Tommaso Treu of the University of California, Los Angeles (UCLA), said, “The Hubble observation yields new insights into the nature of dark matter and how it behaves. We made a very compelling observational test for the cold dark matter model, and it passes with flying colors.”

While dark matter concentrations have been identified around large and medium-sized galaxies, much smaller clumps of dark matter have not been found up to this point. Without observational proof for such small-scale clumps, a few scientists have created alternative theories, including “warm dark matter.”

This theory proposes that dark matter particles are quick-moving, zipping along too rapidly to merge and form smaller concentrations. The new observations don’t bolster this scenario, finding that dark matter is “colder” than it would need to be in the warm dark matter alternative theory.
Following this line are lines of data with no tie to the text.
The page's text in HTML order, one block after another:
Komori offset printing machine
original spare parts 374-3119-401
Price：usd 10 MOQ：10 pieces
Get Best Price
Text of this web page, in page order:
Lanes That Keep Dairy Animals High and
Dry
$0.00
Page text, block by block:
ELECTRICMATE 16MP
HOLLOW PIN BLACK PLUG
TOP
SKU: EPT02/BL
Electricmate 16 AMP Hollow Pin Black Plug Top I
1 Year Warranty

Anna Nierenberg of NASA’s Jet Propulsion Laboratory in Pasadena, California, leader of the Hubble survey, said, “Dark matter is colder than we knew at smaller scales. Astronomers have carried out other observational tests of dark matter theories before, but ours provides the strongest evidence yet for the presence of small clumps of cold dark matter. By combining the latest theoretical predictions, statistical tools, and new Hubble observations, we now have a much more robust result than was previously possible.”

For the observation, scientists used a technique that did not require to take a gander at the gravitational influence of stars as tracers of dark matter. They directly focused on and targeted eight powerful and distant cosmic “streetlights,” called quasars. All these quasars and galaxies were aligned accurately enough that a warping effect, called gravitational lensing, produced four distorted images of each quasar.
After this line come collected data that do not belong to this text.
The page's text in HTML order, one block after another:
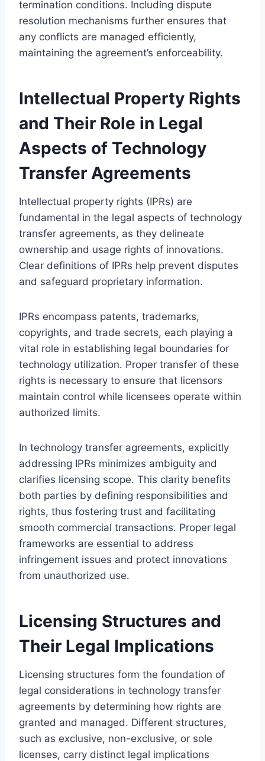
termination conditions. Including dispute
resolution mechanisms further ensures that
any conflicts are managed efficiently,
maintaining the agreement’s enforceability.
Intellectual Property Rights
and Their Role in Legal
Aspects of Technology
Transfer Agreements
Intellectual property rights (IPRs) are
fundamental in the legal aspects of technology
transfer agreements, as they delineate
ownership and usage rights of innovations.
Clear definitions of IPRs help prevent disputes
and safeguard proprietary information.
IPRs encompass patents, trademarks,
copyrights, and trade secrets, each playing a
vital role in establishing legal boundaries for
technology utilization. Proper transfer of these
rights is necessary to ensure that licensors
maintain control while licensees operate within
authorized limits.
In technology transfer agreements, explicitly
addressing IPRs minimizes ambiguity and
clarifies licensing scope. This clarity benefits
both parties by defining responsibilities and
rights, thus fostering trust and facilitating
smooth commercial transactions. Proper legal
frameworks are essential to address
infringement issues and protect innovations
from unauthorized use.
Licensing Structures and
Their Legal Implications
Licensing structures form the foundation of
legal considerations in technology transfer
agreements by determining how rights are
granted and managed. Different structures,
such as exclusive, non-exclusive, or sole
licenses, carry distinct legal implications

The quasars are located roughly 10 billion light-years from Earth; the foreground galaxies, about 2 billion light-years. Astronomers estimated how the light emitted by oxygen and neon gas orbiting each of the quasars’ black holes is distorted by the gravity of a massive foreground galaxy, which is going about as a magnifying lens.
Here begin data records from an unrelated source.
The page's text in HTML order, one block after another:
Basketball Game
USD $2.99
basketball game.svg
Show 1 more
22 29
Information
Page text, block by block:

Scientists thus uncovered dark matter clumps along the telescope’s line of sight to the quasars, as well as in and around the intervening lensing galaxies. The dark matter concentrations detected by Hubble are 1/10,000th to 1/100,000th times the mass of the Milky Way’s dark matter halo. Many of these tiny groupings most likely do not contain even small galaxies, and therefore would have been impossible to detect by the traditional method of looking for embedded stars.

The presence of the dark matter clumps changes the apparent brightness and position of each distorted quasar image. Astronomers contrasted these estimations and expectations of how the quasar images would look without the impact of the dark matter. The specialists utilized the estimations to compute the majority of the modest dark matter concentrations. To break down the information, the specialists additionally developed computer programs and escalated remaking methods.

Nierenberg said, “The number of small structures detected in the study offers more clues about dark matter’s nature. The particle properties of dark matter affect how many clumps form. That means you can learn about the particle physics of dark matter by counting the number of small clumps.”